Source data
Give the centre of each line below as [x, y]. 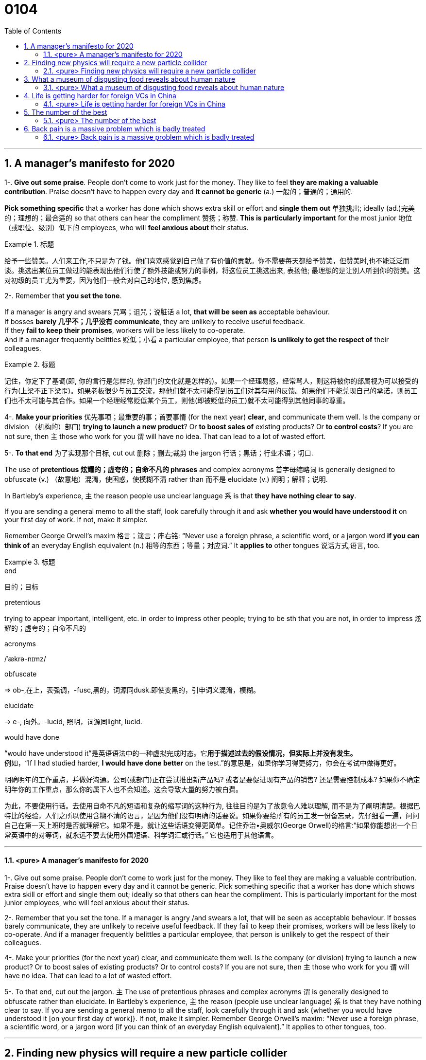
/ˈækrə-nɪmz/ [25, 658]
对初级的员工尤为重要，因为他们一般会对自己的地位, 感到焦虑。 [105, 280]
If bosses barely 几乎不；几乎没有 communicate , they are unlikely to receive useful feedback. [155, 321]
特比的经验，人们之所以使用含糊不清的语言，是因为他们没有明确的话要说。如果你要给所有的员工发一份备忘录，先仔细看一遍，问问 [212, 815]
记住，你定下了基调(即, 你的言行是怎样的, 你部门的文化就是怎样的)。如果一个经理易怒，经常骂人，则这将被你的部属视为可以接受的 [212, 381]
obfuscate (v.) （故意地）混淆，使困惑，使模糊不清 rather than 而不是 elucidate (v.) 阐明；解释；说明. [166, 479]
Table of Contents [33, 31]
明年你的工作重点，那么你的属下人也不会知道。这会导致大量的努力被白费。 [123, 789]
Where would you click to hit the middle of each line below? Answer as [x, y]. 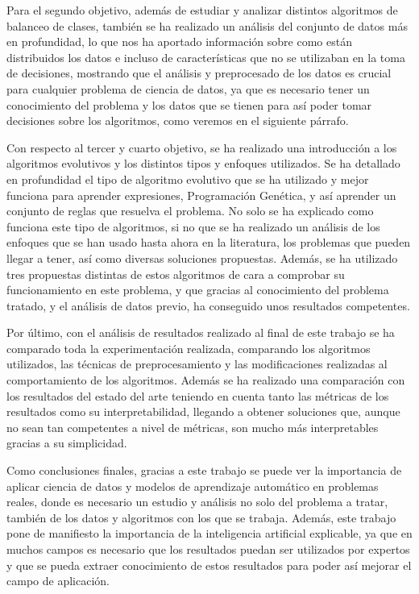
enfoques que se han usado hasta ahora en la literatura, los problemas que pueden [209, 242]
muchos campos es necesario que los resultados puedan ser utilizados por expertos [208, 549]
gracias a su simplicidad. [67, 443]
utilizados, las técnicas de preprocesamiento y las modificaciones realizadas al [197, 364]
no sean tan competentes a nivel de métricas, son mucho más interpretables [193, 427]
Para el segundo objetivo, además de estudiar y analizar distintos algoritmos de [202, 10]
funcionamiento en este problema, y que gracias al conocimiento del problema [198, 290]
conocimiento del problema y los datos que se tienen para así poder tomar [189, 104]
--
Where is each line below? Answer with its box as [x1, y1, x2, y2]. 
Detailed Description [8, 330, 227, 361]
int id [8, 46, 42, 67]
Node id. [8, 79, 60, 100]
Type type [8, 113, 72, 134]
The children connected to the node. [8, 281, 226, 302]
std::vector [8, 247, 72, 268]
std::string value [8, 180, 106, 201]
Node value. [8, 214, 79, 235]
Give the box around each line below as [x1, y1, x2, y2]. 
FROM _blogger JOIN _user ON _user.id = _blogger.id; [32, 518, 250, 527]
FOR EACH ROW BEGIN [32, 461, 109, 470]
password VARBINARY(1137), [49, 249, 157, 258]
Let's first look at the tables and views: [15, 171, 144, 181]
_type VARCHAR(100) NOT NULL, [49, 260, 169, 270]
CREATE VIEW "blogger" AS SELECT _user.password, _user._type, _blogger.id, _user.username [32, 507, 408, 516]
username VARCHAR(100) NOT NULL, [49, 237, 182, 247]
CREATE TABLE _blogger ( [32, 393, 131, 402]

## THE PROBLEM:
Copy out each line of the data above, exactly, if it lies between the line holding "enfoques que se" and the line holding "conocimiento del problema y", inclusive; copy no other line.

## EXERCISE OUTPUT:
enfoques que se han usado hasta ahora en la literatura, los problemas que pueden [209, 242]
muchos campos es necesario que los resultados puedan ser utilizados por expertos [208, 549]
gracias a su simplicidad. [67, 443]
utilizados, las técnicas de preprocesamiento y las modificaciones realizadas al [197, 364]
no sean tan competentes a nivel de métricas, son mucho más interpretables [193, 427]
Para el segundo objetivo, además de estudiar y analizar distintos algoritmos de [202, 10]
funcionamiento en este problema, y que gracias al conocimiento del problema [198, 290]
conocimiento del problema y los datos que se tienen para así poder tomar [189, 104]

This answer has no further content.